■ **PROMPT**: Pull out every line in the data that has the string "north" in it.
-=-=-
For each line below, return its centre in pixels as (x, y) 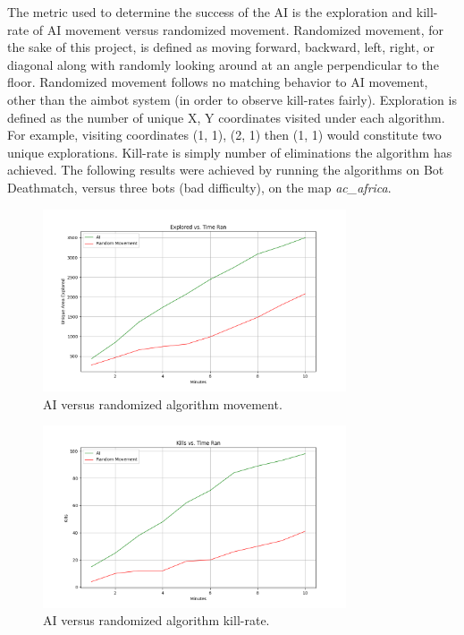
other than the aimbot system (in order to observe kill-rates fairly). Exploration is (232, 99)
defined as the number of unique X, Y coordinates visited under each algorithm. (226, 117)
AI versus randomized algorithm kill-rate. (156, 620)
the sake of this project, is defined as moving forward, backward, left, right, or (221, 47)
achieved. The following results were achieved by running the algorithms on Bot (226, 170)
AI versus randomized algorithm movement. (163, 403)
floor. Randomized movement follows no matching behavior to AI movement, (218, 82)
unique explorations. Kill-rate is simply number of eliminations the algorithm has (230, 152)
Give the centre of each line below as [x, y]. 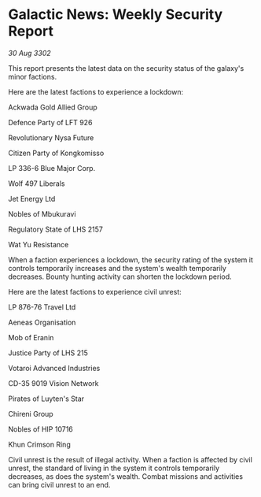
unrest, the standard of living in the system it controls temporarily [114, 468]
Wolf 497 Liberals [37, 184]
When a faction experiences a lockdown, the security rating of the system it [130, 260]
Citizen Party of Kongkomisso [56, 153]
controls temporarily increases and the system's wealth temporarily [117, 268]
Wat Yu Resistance [39, 244]
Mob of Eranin [31, 337]
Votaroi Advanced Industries [54, 368]
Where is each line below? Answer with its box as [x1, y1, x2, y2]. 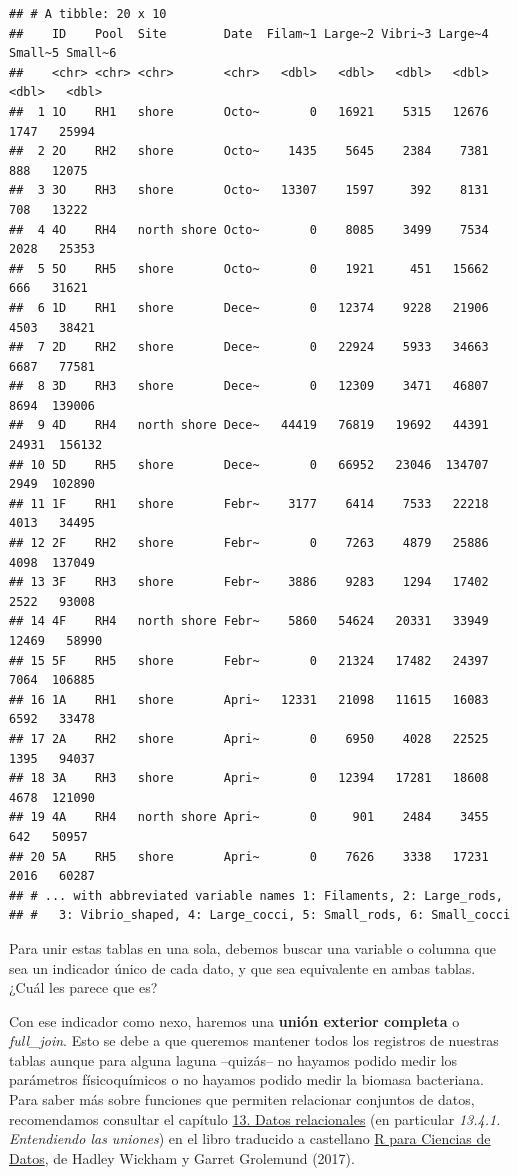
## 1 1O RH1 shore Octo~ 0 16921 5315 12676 [9, 104, 489, 119]
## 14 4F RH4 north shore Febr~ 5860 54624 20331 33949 [9, 614, 489, 629]
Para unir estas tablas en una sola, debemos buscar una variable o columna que [9, 937, 496, 958]
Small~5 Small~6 [9, 46, 117, 61]
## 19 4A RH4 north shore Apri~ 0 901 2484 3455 [9, 810, 489, 825]
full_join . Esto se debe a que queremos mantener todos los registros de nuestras [9, 1030, 499, 1051]
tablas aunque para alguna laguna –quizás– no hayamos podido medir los [9, 1049, 458, 1070]
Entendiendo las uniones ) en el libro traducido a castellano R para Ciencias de [9, 1128, 491, 1149]
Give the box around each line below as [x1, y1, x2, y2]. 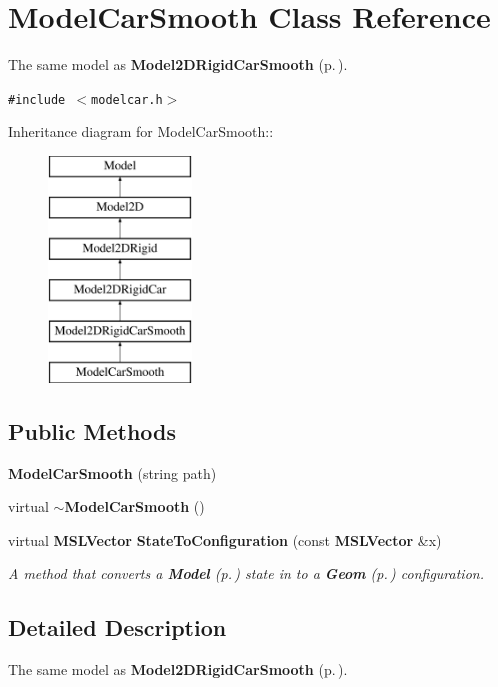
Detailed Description [8, 612, 227, 643]
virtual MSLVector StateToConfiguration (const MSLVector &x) [8, 529, 442, 550]
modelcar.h [91, 92, 163, 107]
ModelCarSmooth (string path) [8, 462, 217, 483]
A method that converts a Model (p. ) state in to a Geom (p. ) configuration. [8, 563, 484, 584]
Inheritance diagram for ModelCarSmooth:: [8, 121, 274, 142]
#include [8, 92, 66, 107]
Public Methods [8, 415, 177, 446]
-=-=-
■ **EXERCISE RESULT**:
## 14 4F RH4 north shore Febr~ 5860 54624 20331 33949 [9, 614, 489, 629]
## 19 4A RH4 north shore Apri~ 0 901 2484 3455 [9, 810, 489, 825]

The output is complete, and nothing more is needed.